Наконец и наступил роковой день моего отъезда в Москву. Это было осенью 1878 года. Слез при прощании с матушкой, братьями и сестрами пролитых было без конца. Вынесли меня в повозку, без памяти плакал я на протяжении 180 верст до Ломова, так что у отца была мысль: если не успокоюсь до железной дороги (оставалось 20 верст), то вернуться обратно, но я, видимо, уже выплакал все слезы, затих. Отец порадовал меня, что заедем к дедушке с бабушкой погостить. Это развеселило меня. Видно, воля Божия, что не суждено мне жить в родном гнездышке. У дедушки прожили с неделю. Волчка уже не было, утащили волки. Обегал я все знакомые овражки, где когда-то резвился. Побывали у всех родственников, все жалели меня, мало слов!
Приезд в Москву. Жизнь у Мосолова и Ежова
Вот и Москва! Какой громадный город! Сколько народу! И все куда-то спешат! Приехали к родственнику. Жил он в Преображенском на Генеральной улице5, в доме Белозерова.

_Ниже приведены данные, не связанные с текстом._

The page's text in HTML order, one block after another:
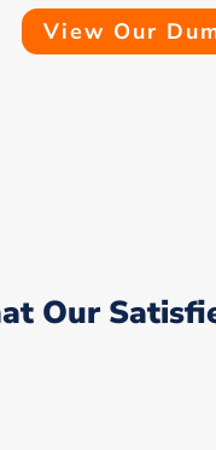
View Our
Our
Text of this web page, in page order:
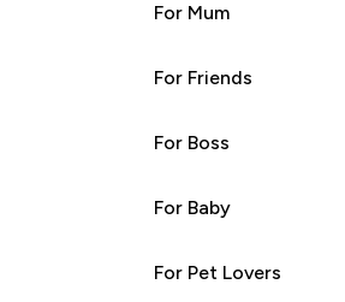
For Mum
For Friends
For Boss
For Baby
For Pet Lovers
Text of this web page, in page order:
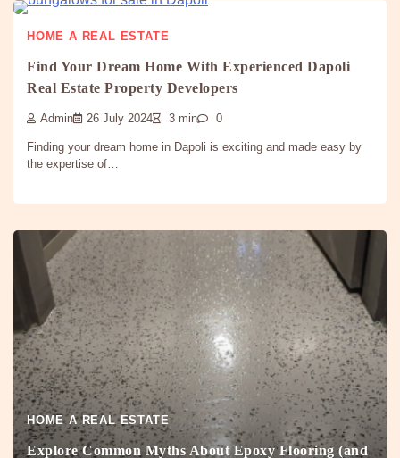
HOME A REAL ESTATE
Find Your Dream Home With Experienced Dapoli
Real Estate Property Developers
Admin 26 July 2024 3 min 0
Finding your dream home in Dapoli is exciting and made easy by
the expertise of…
HOME A REAL ESTATE
Explore Common Myths About Epoxy Flooring (and
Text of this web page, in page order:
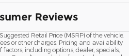
Reviews
Retail Price (MSRP) of the vehicle.
or other charges. Pricing and availability
including options, dealer, specials,
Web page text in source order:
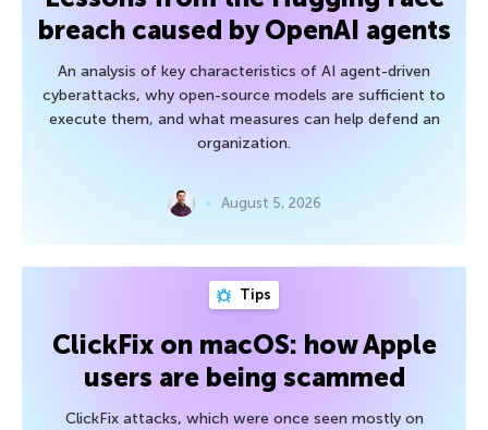
breach caused by OpenAI agents
An analysis of key characteristics of AI agent-driven
cyberattacks, why open-source models are sufficient to
execute them, and what measures can help defend an
organization.
August 5, 2026
Tips
ClickFix on macOS: how Apple
users are being scammed
ClickFix attacks, which were once seen mostly on
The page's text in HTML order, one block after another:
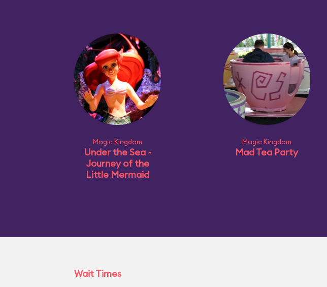
Magic Kingdom
Under the Sea ~
Journey of the
Little Mermaid
Magic Kingdom
Mad Tea Party
Wait Times
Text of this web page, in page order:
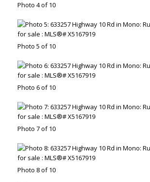
Photo 4 of 10
Photo 5 of 10
Photo 6 of 10
Photo 7 of 10
Photo 8 of 10

Семья его – жена молодая третья и три девицы от второй жены – пригласили нас обедать. За столом я себя чувствовал неловко, все они такие затянутые, на меня не обращали внимания. Просидел я весь обед молча. Отец переговорил с хозяином (звали его Мосолов Василий Иванович), распростился со мной, благословил. Велел всех слушаться, дал 3 рубля на марки, чтоб чаще писал письма, и уехал.
Хозяйка, звали ее Варвара Николавна, поинтересовалась, какие у меня вещи. Я открыл чемоданчик, где лежали 4 пары белья, полдюжины носовых платков, полдюжины чулок, 4 полотенца, небольшая иконка Казанской Богоматери. Указала в коридоре сундук горбатый, прикрытый ковром: «На нем ты будешь спать. Горб заложи своим чемоданом, подушку, одеяло и простыню я принесу. Обедать и чай пить будешь на кухне с кухаркой. Помогай ей чистить ножи и вытирать посуду, а с Василием, это ее муж, поедешь завтра в город».

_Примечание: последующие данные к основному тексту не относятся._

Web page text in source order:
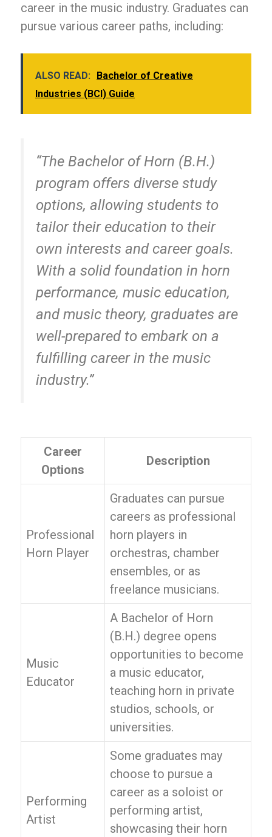
career in the music industry. Graduates can
pursue various career paths, including:
ALSO READ:
Bachelor of Creative
Industries (BCI) Guide
“The Bachelor of Horn (B.H.)
program offers diverse study
options, allowing students to
tailor their education to their
own interests and career goals.
With a solid foundation in horn
performance, music education,
and music theory, graduates are
well-prepared to embark on a
fulfilling career in the music
industry.”
Career
Options
Description
Professional
Horn Player
Graduates can pursue
careers as professional
horn players in
orchestras, chamber
ensembles, or as
freelance musicians.
Music
Educator
A Bachelor of Horn
(B.H.) degree opens
opportunities to become
a music educator,
teaching horn in private
studios, schools, or
universities.
Performing
Artist
Some graduates may
choose to pursue a
career as a soloist or
performing artist,
showcasing their horn
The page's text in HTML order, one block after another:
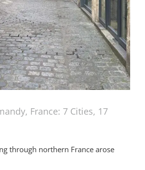
France: 7 Cities, 17
through northern France arose

В 7.30 утра мы с Василием Ивановичем поехали в город на конке. Станция стоила 3 копейки, до города было верст 12, за три станции проезд стоил 9 копеек.
Лавка была в ветошном ряду – это был длинный ряд лавок, ширина между ними была не более 12 аршин. Посередине проходила водосточная труба, покрытая чугунными плитами. Лавки холодные, двери открыты наружу. В ряду народу толпилось очень много. Тут были и приказчики, и покупатели, и разносчики, продававшие всякую снедь. Еда и чаепитие происходит тут же. Покупаешь жареной колбасы на 5 копеек и белый хлеб за 3 копейки – и сыт. На обед выдавали 10 копеек. Палатка наша, где торговали, длиною 8 аршин, шириною 5 аршин, была на втором этаже. На полках лежало несколько кусков шерстяной материи своего производства. Товару было всего рублей на тысячу. Покупателей ловили проходящих по ряду, так что все время приходилось стоять внизу в ряду и зазывать их, схватывая за рукав, за что часто получал от них тумака. Ему и товару-то не нужно, а ты его тащишь.